→ **Task item**
From the line containing "A technology enthusiast" to the final line of the entries, every line is to be reproduced exactly; no other line belongs in the output.

→ **Given records**
--------------------------------

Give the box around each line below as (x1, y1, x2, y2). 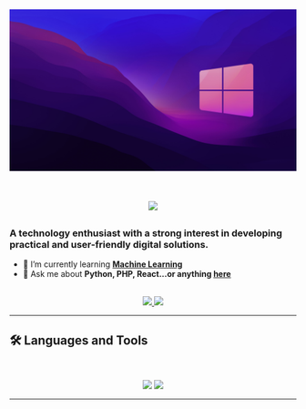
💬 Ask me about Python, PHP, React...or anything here (22, 268, 231, 279)
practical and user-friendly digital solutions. (9, 238, 209, 251)
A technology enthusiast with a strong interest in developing (9, 227, 282, 240)
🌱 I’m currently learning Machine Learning (22, 259, 183, 270)

--------------------------------

→ **Written solution**
A technology enthusiast with a strong interest in developing (9, 227, 282, 240)
🌱 I’m currently learning Machine Learning (22, 259, 183, 270)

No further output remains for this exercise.